Genç kadın, bu derslere dökülen onca paraya rağmen konservatuvar sınavını bir türlü geçememişti. Birkaç okulun kapısını çalmış, fakat sesi yeterli bulunmadığından hep geri çevrilmişti. Babasının onunla ilgili hayallerini; onun kalabalık ve şık giyimli bir seyirci kitlesi karşısında, güzel elbiseler içinde sahnenin başköşesinde yerini almış, birbirinden enfes arya parçalarını söylediğini; fraklı, smokinli beylerin ve saten eldivenli zarif hanımların ellerinde dürbünleriyle balkonlardan kızını zevkle dinlerken kendisinin de en önden gururla izlediğini düşlemekte olduğunu iyi biliyordu. Hatta belki de Karmen’e katılır, oradaki o harikulade aryayı kendi kızı seslendirirdi, neden olmasın? Bu hayalinden kızına küçüklüğünden beri o kadar sık bir şekilde bahsetmişti ki, genç kadın kendini o hayalin doğal bir parçası gibi hisseder, bu büyüleyici hülyada kendine önemli ve güçlü bir konumda görürdü.
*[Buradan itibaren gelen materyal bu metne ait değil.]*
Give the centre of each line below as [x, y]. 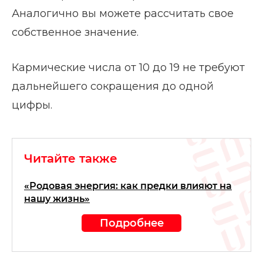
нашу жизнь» [57, 199]
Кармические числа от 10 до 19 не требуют [128, 68]
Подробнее [131, 223]
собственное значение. [75, 33]
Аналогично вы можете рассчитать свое [123, 14]
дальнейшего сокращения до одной [113, 87]
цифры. [32, 105]
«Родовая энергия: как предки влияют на [128, 186]
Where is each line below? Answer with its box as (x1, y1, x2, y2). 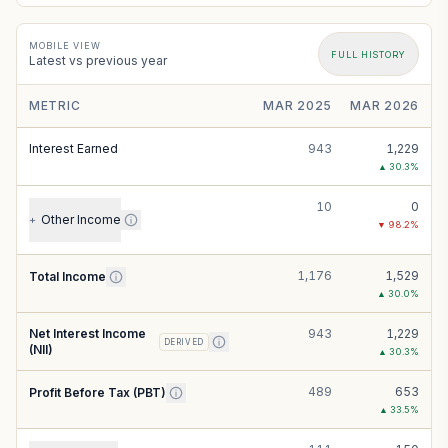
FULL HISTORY (331, 48, 406, 60)
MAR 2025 (263, 98, 332, 113)
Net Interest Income (29, 326, 146, 341)
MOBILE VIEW (29, 39, 101, 51)
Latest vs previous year (29, 52, 167, 68)
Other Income (41, 212, 121, 227)
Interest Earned (29, 141, 118, 156)
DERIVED (163, 337, 204, 347)
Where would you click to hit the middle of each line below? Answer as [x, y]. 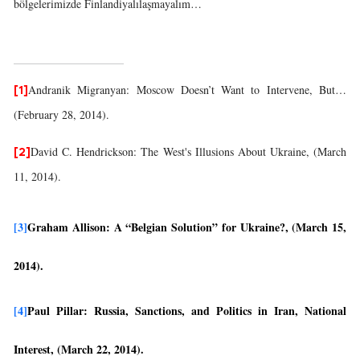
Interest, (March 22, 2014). [79, 349]
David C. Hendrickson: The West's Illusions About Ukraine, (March [188, 151]
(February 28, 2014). [61, 115]
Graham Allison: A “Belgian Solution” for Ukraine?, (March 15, [187, 227]
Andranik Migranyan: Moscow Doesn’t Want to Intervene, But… [187, 90]
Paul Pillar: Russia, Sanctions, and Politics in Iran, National [187, 311]
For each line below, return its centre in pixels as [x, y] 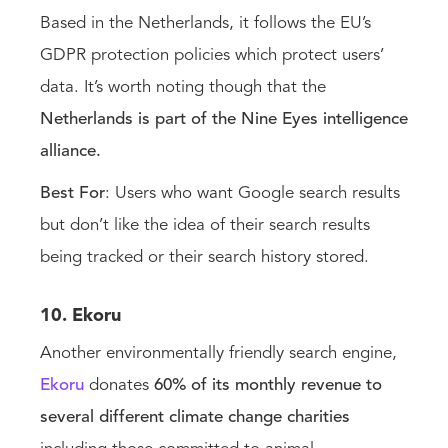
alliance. [73, 151]
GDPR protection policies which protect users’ [212, 55]
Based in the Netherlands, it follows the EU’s [205, 23]
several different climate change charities [195, 417]
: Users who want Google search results [252, 193]
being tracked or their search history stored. [207, 257]
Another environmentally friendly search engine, [218, 353]
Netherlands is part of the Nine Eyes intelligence [224, 119]
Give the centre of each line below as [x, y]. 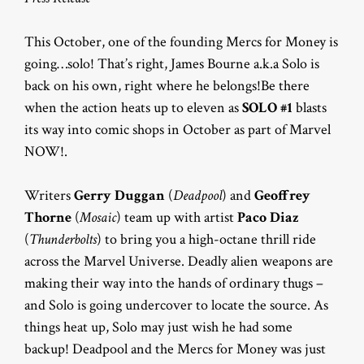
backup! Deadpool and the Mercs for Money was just [175, 349]
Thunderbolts [63, 239]
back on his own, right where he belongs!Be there [167, 86]
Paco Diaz [268, 217]
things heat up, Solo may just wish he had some [158, 327]
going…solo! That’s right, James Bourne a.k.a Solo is [172, 64]
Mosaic [98, 217]
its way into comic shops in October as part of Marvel [178, 130]
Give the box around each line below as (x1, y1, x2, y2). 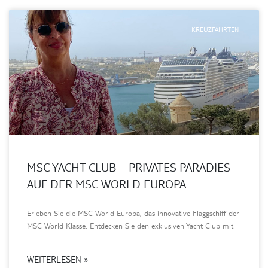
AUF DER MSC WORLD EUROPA (27, 176, 186, 191)
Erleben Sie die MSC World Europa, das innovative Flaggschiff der (27, 208, 239, 218)
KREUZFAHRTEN (191, 25, 239, 33)
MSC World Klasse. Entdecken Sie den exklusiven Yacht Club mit (27, 220, 233, 230)
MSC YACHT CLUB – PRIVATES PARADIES (27, 159, 230, 174)
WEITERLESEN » (27, 253, 89, 264)
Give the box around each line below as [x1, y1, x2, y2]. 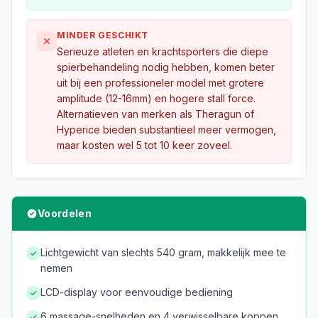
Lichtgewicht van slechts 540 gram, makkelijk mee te [40, 246, 286, 258]
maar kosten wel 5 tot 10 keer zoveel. [57, 139, 232, 151]
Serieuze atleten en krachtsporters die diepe [57, 45, 268, 57]
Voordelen [38, 207, 92, 219]
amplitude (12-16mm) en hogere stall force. [57, 92, 256, 104]
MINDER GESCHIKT [57, 30, 148, 40]
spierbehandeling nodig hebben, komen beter [57, 61, 275, 73]
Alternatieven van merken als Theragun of [57, 108, 254, 120]
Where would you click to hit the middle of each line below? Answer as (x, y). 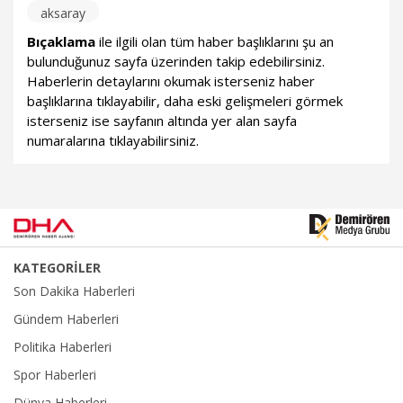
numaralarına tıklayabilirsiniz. (113, 141)
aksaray (63, 13)
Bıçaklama (61, 42)
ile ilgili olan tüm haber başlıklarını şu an (215, 42)
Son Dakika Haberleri (74, 291)
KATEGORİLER (57, 268)
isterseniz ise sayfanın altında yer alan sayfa (162, 121)
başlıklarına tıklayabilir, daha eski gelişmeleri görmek (185, 101)
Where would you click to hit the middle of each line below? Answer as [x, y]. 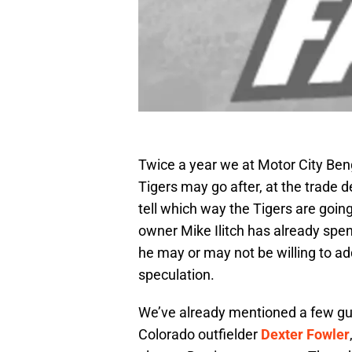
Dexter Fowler [305, 335]
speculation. [176, 275]
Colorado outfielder [200, 335]
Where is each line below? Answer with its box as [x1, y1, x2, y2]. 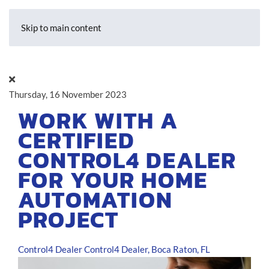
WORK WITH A [18, 104, 178, 138]
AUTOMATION [18, 183, 173, 217]
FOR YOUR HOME [18, 163, 208, 197]
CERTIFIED [18, 124, 135, 157]
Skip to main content [21, 22, 101, 33]
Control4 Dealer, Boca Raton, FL [84, 244, 210, 255]
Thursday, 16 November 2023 [9, 89, 127, 100]
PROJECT [18, 203, 119, 237]
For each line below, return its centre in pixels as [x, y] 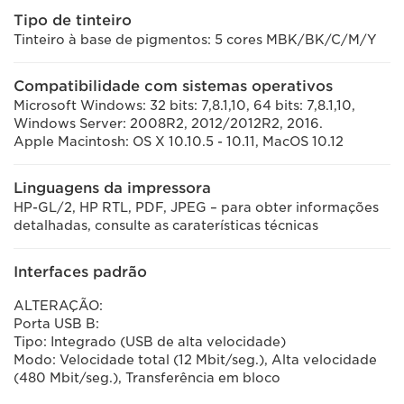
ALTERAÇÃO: [58, 306]
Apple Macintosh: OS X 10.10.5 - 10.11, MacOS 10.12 [179, 142]
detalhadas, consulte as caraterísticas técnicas [166, 225]
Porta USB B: [56, 324]
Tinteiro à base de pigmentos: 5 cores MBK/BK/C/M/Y [195, 40]
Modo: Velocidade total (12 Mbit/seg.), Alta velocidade [195, 360]
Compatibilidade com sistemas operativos [173, 86]
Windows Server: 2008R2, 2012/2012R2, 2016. [168, 124]
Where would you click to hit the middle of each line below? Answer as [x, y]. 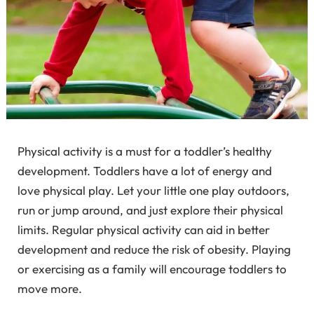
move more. [50, 288]
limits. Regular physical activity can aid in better [144, 229]
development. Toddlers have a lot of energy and [145, 170]
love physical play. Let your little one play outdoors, [153, 190]
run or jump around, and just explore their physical [150, 210]
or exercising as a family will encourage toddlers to [152, 268]
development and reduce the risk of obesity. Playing [154, 249]
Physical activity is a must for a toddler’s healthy [145, 151]
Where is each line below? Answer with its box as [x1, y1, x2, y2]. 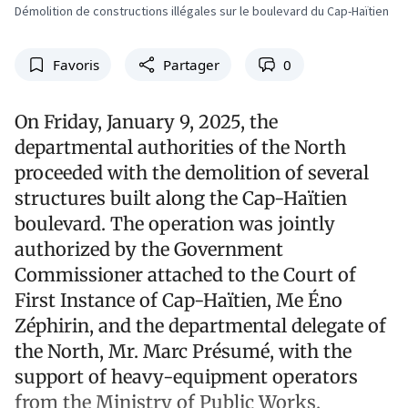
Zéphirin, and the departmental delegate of [15, 314, 386, 338]
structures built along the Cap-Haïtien [15, 187, 347, 210]
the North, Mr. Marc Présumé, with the [15, 340, 352, 363]
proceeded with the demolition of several [15, 161, 369, 185]
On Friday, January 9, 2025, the [15, 110, 278, 134]
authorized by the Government [15, 238, 283, 261]
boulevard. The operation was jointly [15, 212, 335, 236]
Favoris [52, 56, 99, 75]
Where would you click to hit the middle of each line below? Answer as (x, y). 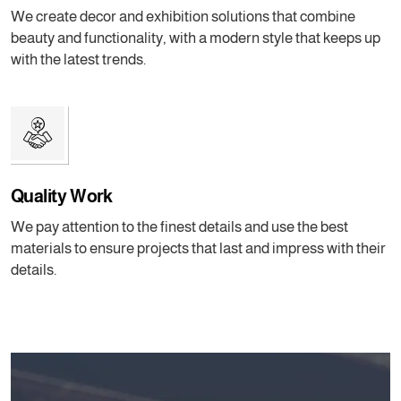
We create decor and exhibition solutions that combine (183, 16)
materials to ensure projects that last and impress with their (198, 248)
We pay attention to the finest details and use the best (179, 226)
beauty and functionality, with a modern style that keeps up (196, 38)
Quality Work (62, 196)
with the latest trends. (78, 59)
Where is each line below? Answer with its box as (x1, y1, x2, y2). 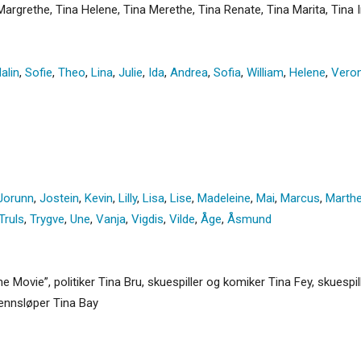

Tıpkı babasının kurguladığı gibi o sahnede, kendini ışıltılar içinde bir yıldız olarak düşlüyor, hak ettiği şöhrete bir gün kavuşacağına yürekten inanıyordu. İki yandan örgülü saçları, dantelli soket çorapları ve dizlerine kadar inen elbisesiyle her gece yatağına yatar yatmaz, her gün bilinçaltına işlenen o düşünceleri tekrar ve tekrar canlandırırdı zihninde. Babanın nazarında hayallerine adım adım giden bir prenses, bir masal perisiydi. Bu yüzden hak ettiğine inandığı bu konuma bir türlü ulaşamamak oldukça gurur kırıcıydı. Biricik yol göstericisinin gözündeki eski konumunu kaybettiği yetmezmiş gibi, emeklerini heba eden, zamanıyla birlikte onca parasını çalan bir hırsızından başka bir şey olamamıştı günün sonunda. Babasının bakışları bu nedenle bir hiçe bakar gibiydi; boş ve cansız. Aslında bir kere hata yaptı mı, diğer hataların da peş peşe gelmesinin sebebi buydu. Üzerinde bunca emeği olan babasını bir kez daha hayal kırıklığına uğrattığının bilincinde, onun hoşnutsuzlukla ekşiyen yüzü gözlerinin önünde canlanırken nasıl hata yapmasındı?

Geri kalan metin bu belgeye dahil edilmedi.